= Steve Rowland (music producer) =

American record producer and actor

Stephen Jacob Rowland (born September 3, 1932, in Los Angeles, California) is an American singer, columnist, record producer and actor. He grew up in Beverly Hills and now lives in Palm Springs, California. His father was film director Roy Rowland, his mother Ruth was a writer, and Louis B. Mayer was his great-uncle.

==Career==
In 1950s, Hollywood, he acted in thirty five TV shows such as The Rifleman, Bonanza, Wanted: Dead or Alive and a two-year role in The Life and Legend of Wyatt Earp. Film appearances included co-starring roles in Gun Glory with Stewart Granger; Crime in the Streets with John Cassavetes and Sal Mineo, the original The Thin Red Line with Keir Dullea and Jack Warden, Gunfighters of Casa Grande with Alex Nicol as well as Battle of the Bulge with Henry Fonda; the latter three films shot in Spain.

During the making of five films in Spain, Rowland enjoyed Spanish chart success with the group, Los Flaps. The lure of the exciting British music scene of the Swinging Sixties brought him to London, where he produced thirteen Top Ten hits for Dave Dee, Dozy, Beaky, Mick & Tich. Among those worldwide hits were "Hold Tight", "Zabadak", "Bend It" and "The Legend of Xanadu" (a million selling UK Number One).
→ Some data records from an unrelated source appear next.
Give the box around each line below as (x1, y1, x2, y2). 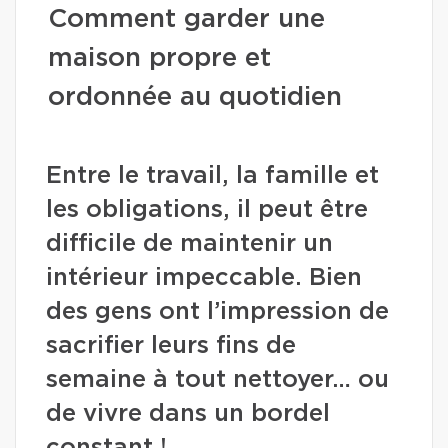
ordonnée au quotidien (48, 84, 342, 110)
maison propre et (48, 45, 271, 71)
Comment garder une (48, 6, 325, 32)
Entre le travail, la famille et (46, 164, 379, 188)
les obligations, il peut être (46, 198, 368, 222)
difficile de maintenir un (46, 232, 333, 256)
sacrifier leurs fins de (46, 334, 296, 358)
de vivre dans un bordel (46, 402, 330, 426)
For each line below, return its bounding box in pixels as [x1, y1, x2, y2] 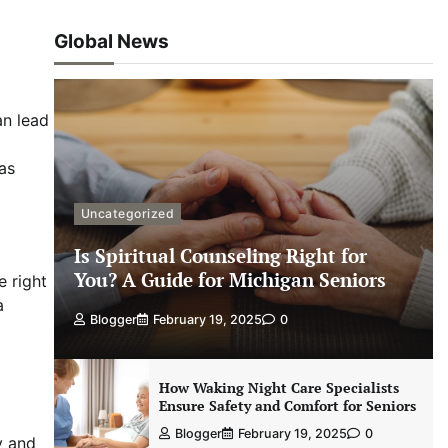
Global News [53, 30, 169, 53]
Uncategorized [80, 205, 175, 221]
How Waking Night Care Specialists [158, 378, 399, 397]
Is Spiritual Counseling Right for [73, 242, 367, 268]
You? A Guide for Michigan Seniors [73, 266, 386, 292]
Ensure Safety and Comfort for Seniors [158, 396, 416, 415]
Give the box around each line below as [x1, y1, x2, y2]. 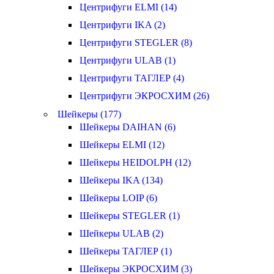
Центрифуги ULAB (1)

He also discovered Peter Frampton and The Herd, and with "A Way Of Life" had a No. 6 UK Singles Chart hit with his own group, The Family Dogg. He produced hits for P.J. Proby and The Pretty Things, being responsible for two singles and the Emotions album. In 1970, he produced the album Coming From Reality for Rodriguez. Also in 1970, under the name 'Steve & Albert', Rowland joined forces with Albert Hammond for the single "Follow The Bouncing Ball", which they heavily promoted, particularly in the UK, where they appeared on Top of the Pops and The Basil Brush Show, but the single failed to chart. In the 1970s, he was awarded a gold album and ASCAP award for producing Jerry Lee Lewis - The Session...Recorded in London with Great Artists. He was also the producer on the Thunderthighs U.K. hit single "Central Park Arrest", written by Lynsey De Paul and he co-wrote their follow up single "Dracula's Daughter". In the late 1970s, he was creative manager/A&R for Hansa/Ariola, where he discovered and signed The Cure and signed The Thompson Twins, and handled Boney M and Japan.

In 1988, he ran his own dance label Dr. Beat, and later became creative director of Wham Records. Rowland has also written, produced and collated music for the TWI TV series Hi Five broadcast in thirty eight countries. At the end of 1993 Rowland became a director of Pavilion Studios forming a production company working with a number of young DJs, producers, artistes and programmers. During this time he auditioned and tried to sign the then unknown Spice Girl, Geri Halliwell. In 1995 he became managing director of Media Bank UK, a Hong Kong–based international production company.